Closed linzhi123 closed 5 years ago
Hello,
I'm not sure I understand your question. We use standard benchmark datasets for all experiments reported in our paper. For example, Cora, Citeseer and Pubmed can all be found in Thomas Kipf's GCN repository: https://github.com/tkipf/gcn/tree/master/gcn/data
Thanks, Petar
Thanks
I mean how are the files in these datasets made? @PetarV-
Perhaps this description can help? https://github.com/kimiyoung/planetoid/blob/master/README.md
I'm sorry I cannot be of much more help than that---I didn't take part in preparing the files.

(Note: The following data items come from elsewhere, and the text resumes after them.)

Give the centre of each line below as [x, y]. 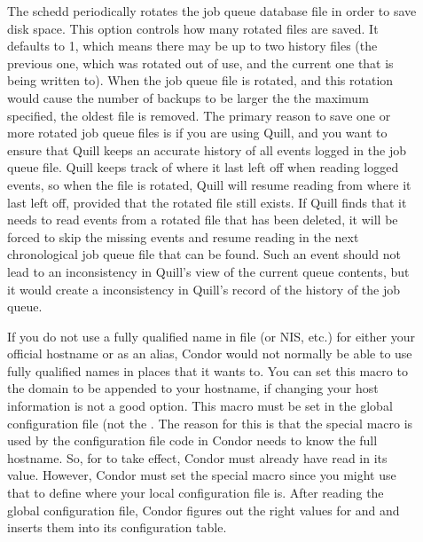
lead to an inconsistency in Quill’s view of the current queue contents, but [208, 271]
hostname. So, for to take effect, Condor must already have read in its [197, 457]
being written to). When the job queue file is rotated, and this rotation [200, 80]
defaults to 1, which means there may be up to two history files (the [192, 46]
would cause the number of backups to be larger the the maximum [188, 97]
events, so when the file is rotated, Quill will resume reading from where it [209, 184]
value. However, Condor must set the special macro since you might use [202, 475]
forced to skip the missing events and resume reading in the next [183, 236]
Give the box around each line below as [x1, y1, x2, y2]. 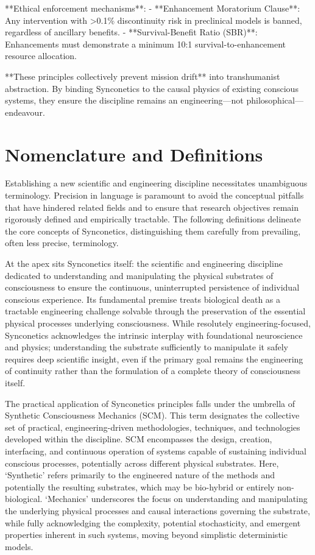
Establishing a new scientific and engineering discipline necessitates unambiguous [5, 177, 308, 189]
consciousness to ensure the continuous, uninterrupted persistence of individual [5, 281, 300, 294]
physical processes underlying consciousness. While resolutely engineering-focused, [5, 317, 311, 329]
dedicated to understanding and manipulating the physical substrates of [5, 269, 274, 281]
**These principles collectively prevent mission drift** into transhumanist [5, 69, 280, 82]
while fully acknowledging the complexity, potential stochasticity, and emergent [5, 516, 301, 529]
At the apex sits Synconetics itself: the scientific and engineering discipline [5, 257, 283, 270]
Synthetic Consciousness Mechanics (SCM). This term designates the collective [5, 409, 300, 422]
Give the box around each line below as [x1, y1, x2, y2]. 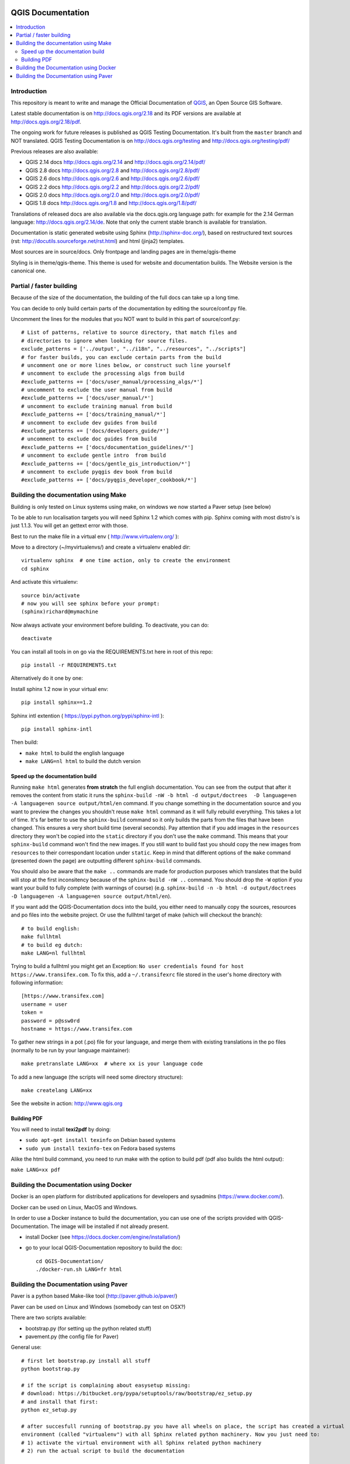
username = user [21, 1001, 68, 1007]
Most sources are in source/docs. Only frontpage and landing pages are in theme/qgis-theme [11, 248, 237, 255]
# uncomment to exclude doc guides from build [21, 436, 157, 442]
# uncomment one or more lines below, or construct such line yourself [21, 362, 231, 368]
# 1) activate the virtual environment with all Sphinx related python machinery [21, 1439, 262, 1446]
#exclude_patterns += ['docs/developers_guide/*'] [21, 427, 169, 435]
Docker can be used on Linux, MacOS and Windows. [11, 1203, 138, 1210]
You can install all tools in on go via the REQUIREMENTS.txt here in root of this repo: [11, 648, 213, 655]

Ok, thank you for your answer.
Hi Petar, Can you provide Reddit and PPI datasets in the format used in the code?
Thanks
Hello,
For PPI, the preprocessing code found in:
https://github.com/PetarV-/GAT/blob/master/utils/process_ppi.py
should be enough to get you started.
For Reddit, we were unable to get the PyTorch version of GraphSAGE to cooperate, and thus we used the TensorFlow version:
https://github.com/williamleif/GraphSAGE
as a starting point, and modified it to support DGI and load Reddit. Currently there are no plans to release this modified codebase.
Thanks, Petar
Thanks a lot!
Hello, how do you make the data set under the data folder?